Each line of the data that mentions the string "Bikes" needs to be identified and copied.
________
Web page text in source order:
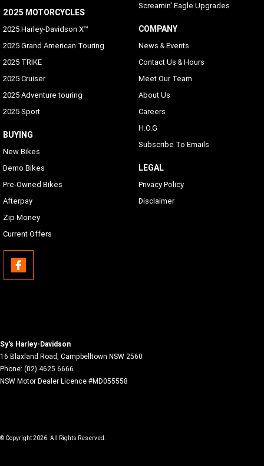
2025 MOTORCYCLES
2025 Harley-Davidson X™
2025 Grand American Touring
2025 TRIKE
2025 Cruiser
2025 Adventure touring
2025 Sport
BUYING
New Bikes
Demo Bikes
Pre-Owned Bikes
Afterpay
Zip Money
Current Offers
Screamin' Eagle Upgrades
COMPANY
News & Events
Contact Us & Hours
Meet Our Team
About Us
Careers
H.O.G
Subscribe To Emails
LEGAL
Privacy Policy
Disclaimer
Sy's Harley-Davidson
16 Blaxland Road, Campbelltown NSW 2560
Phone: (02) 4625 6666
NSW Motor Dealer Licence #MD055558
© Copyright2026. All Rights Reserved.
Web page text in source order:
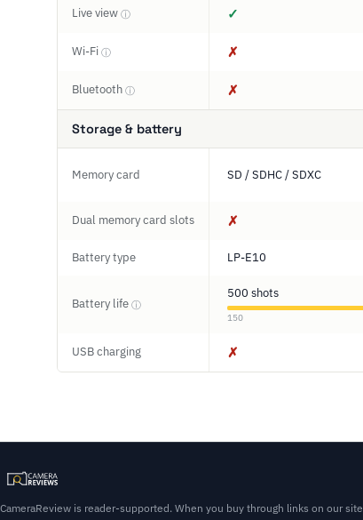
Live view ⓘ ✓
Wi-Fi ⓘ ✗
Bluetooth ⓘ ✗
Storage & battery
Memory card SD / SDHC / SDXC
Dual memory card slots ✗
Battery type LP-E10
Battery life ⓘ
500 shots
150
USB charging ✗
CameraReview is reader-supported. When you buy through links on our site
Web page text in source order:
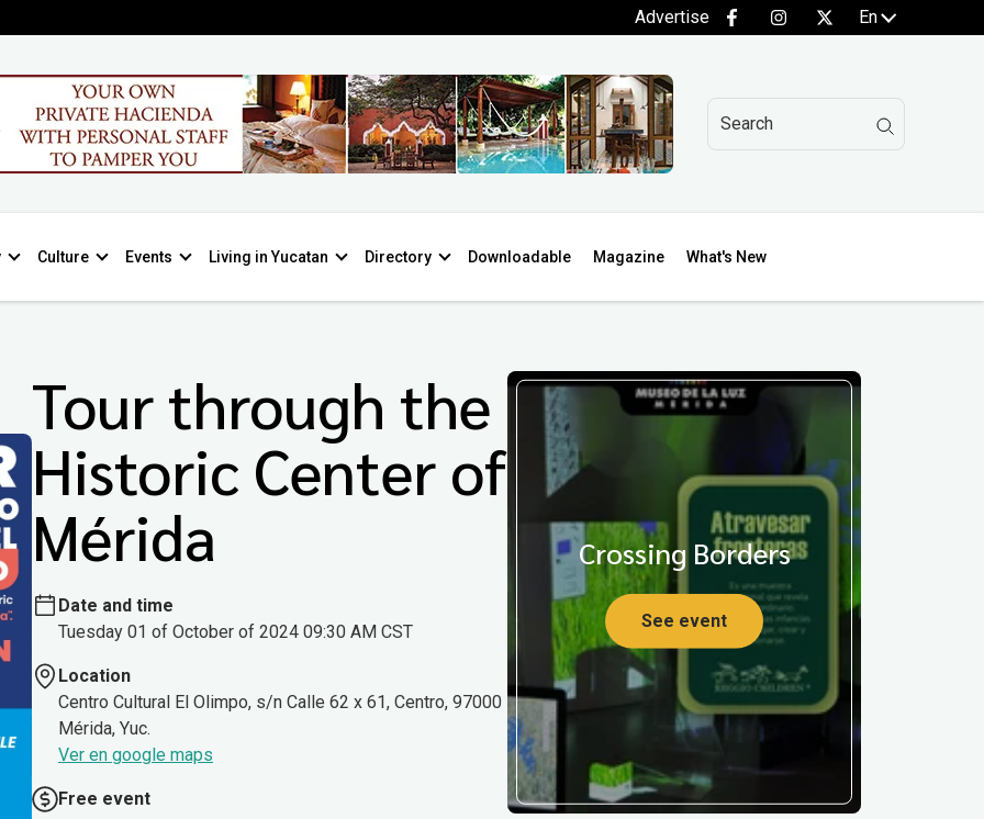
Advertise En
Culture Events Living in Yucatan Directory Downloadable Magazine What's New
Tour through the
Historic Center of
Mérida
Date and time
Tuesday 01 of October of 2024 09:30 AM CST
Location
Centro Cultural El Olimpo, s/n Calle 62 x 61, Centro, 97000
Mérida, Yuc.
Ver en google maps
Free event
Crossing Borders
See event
________
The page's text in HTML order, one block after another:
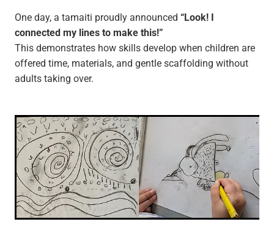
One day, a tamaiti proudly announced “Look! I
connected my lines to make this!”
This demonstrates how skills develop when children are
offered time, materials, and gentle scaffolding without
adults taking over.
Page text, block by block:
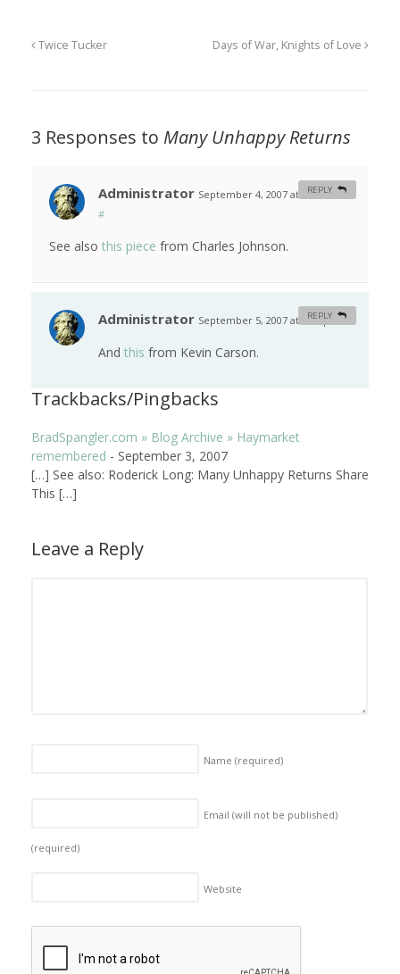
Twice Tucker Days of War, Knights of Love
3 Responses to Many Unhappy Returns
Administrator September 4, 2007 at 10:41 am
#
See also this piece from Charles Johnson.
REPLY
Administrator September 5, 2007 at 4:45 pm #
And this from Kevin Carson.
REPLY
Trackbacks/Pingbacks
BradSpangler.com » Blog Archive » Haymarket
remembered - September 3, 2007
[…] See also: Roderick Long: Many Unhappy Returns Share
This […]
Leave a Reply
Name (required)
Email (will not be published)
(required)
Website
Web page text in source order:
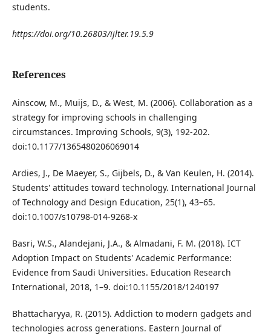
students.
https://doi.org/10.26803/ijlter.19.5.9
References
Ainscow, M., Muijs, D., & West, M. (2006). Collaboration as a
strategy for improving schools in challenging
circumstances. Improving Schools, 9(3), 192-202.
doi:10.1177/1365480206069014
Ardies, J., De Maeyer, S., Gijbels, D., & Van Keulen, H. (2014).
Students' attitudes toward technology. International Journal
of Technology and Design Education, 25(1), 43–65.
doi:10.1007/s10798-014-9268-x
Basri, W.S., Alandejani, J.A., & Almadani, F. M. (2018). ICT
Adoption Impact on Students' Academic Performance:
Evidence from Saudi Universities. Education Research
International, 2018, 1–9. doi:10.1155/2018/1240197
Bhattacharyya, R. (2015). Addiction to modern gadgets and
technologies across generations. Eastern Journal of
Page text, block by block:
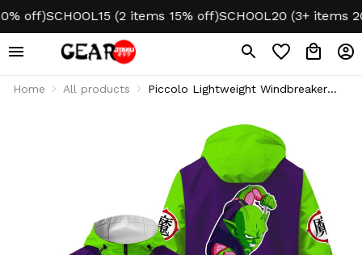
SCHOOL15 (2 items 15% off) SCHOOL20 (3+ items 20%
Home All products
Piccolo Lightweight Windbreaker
________
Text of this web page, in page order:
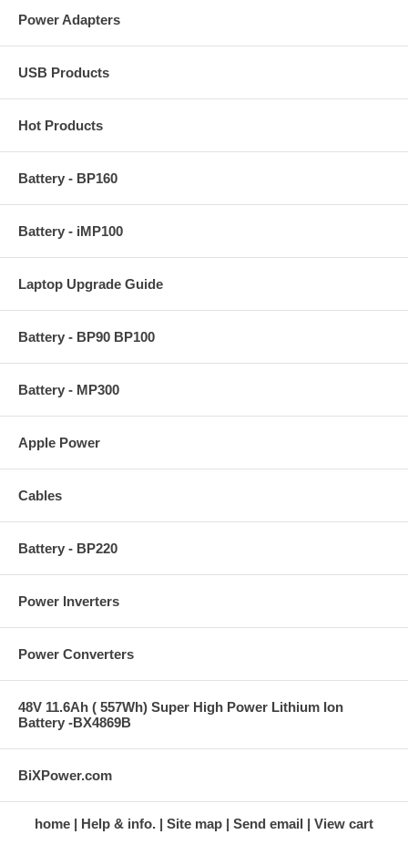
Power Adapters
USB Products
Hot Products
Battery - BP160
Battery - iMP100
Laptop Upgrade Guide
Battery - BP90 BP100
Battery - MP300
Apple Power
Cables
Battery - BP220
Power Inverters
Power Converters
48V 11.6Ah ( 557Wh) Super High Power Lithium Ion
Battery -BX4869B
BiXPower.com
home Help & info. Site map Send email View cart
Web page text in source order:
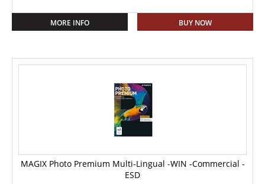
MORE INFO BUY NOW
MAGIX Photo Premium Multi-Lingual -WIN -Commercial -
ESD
________
--- ANSWER TO THE PROBLEM ---
New Bikes
Demo Bikes
Pre-Owned Bikes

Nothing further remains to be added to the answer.